## MATERIAL PROVIDED
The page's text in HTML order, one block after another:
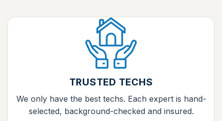
TRUSTED TECHS
We only have the best techs. Each expert is hand-
selected, background-checked and insured.
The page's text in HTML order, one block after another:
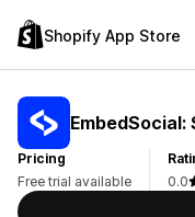
Shopify App Store
EmbedSocial:
Pricing
Free trial available
0.0
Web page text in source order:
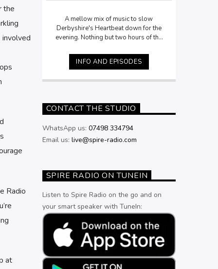
the
involved
Radio
at
A mellow mix of music to slow
Derbyshire's Heartbeat down for the
evening. Nothing but two hours of the
Friday nights from 11pm.
INFO AND EPISODES
CONTACT THE STUDIO
WhatsApp us: 07498 334794
Email us: live@spire-radio.com
SPIRE RADIO ON TUNEIN
Listen to Spire Radio on the go and on
your smart speaker with TuneIn:

## PROBLEM
Everything in the material above must be repeated exactly, apart from its pictures.

## ANSWER BOX
The page's text in HTML order, one block after another:
TRUSTED TECHS
We only have the best techs. Each expert is hand-
selected, background-checked and insured.
The page's text in HTML order, one block after another:
Shopify App Store
EmbedSocial:
Pricing
Free trial available
0.0
Web page text in source order:
the
involved
Radio
at
A mellow mix of music to slow
Derbyshire's Heartbeat down for the
evening. Nothing but two hours of the
Friday nights from 11pm.
INFO AND EPISODES
CONTACT THE STUDIO
WhatsApp us: 07498 334794
Email us: live@spire-radio.com
SPIRE RADIO ON TUNEIN
Listen to Spire Radio on the go and on
your smart speaker with TuneIn:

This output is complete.